News

DOE Sequestration Project First in U.S. to Reach 1 Million Ton Carbon Injection Milestone

A federally sponsored large-scale project in Mississippi has become the first in the nation to inject more than 1 million tons of carbon dioxide in an underground formation, the Department of Energy (DOE) announced last week. Only four other projects—in Norway, Canada, and Algeria—have reached the milestone.

The project, sponsored by the DOE’s Office of Fossil Energy, is located at the Cranfield site in southwestern Mississippi. It is led by the Southeast Regional Carbon Sequestration Partnership, one of seven members of the Regional Carbon Sequestration Partnerships Program managed by the Office of Fossil Energy’s National Energy Technology Laboratory. The Cranfield site is operated by Texas-based Denbury Resources Inc., the project’s host.

The Cranfield project combines the use of CO2 injection with enhanced oil recovery (EOR), followed by CO2 injection into deeper and larger-volume brine, or saline, formations. In the EOR process, injected CO2 is used to help increase the amount of crude oil that can be extracted from otherwise depleted or hard-to-reach petroleum formations.

At Cranfield, researchers are using sophisticated instrumentation installed nearly two miles beneath the surface to monitor the injected CO2 and ensure its safe and permanent storage into the Lower Tuscaloosa Formation, the DOE said in a statement last week. This formation is considered representative of the high-quality CO2 storage options available throughout the U.S. Gulf Coast region.

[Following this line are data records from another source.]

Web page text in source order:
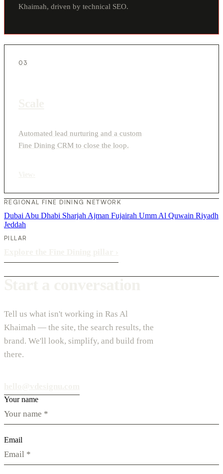
Khaimah, driven by technical SEO.
03
Automated lead nurturing and a custom
Fine Dining CRM to close the loop.
REGIONAL FINE DINING NETWORK
Dubai Abu Dhabi Sharjah Ajman Fujairah Umm Al Quwain Riyadh
Jeddah
PILLAR
Tell us what isn't working in Ras Al
Khaimah — the site, the search results, the
brand. We'll look, simplify, and build from
there.
Your name
Email

A major accomplishment of the Cranfield project has been successful deployment of “in-zone” (in the injection zone) and "above zone" (above the injection zone) pressure-response monitoring techniques. Real-time data collected since July 2008 has demonstrated these techniques are cost-effective methods for CO2 monitoring, verification, and accounting that can be deployed in other CO2 storage projects nationwide.
Only four other large-scale projects in the world have reached this milestone:

•    Sleipner and Snøhvit (Norway)—CO2 stripped from recovered natural gas is injected into separate saline formations below the seabed in the North Sea (Sleipner) and Barents Sea (Snøhvit).
•    Weyburn-Midale (Canada)—CO2 from the Dakota Gasification Company in Beulah, N.D., is piped to southeastern Saskatchewan, where it is injected and stored in conjunction with commercial enhanced oil recovery.
•    In Salah (Algeria)—CO2 from recovered natural gas is re-injected into the downdip portion of the sandstone reservoir that produces the natural gas.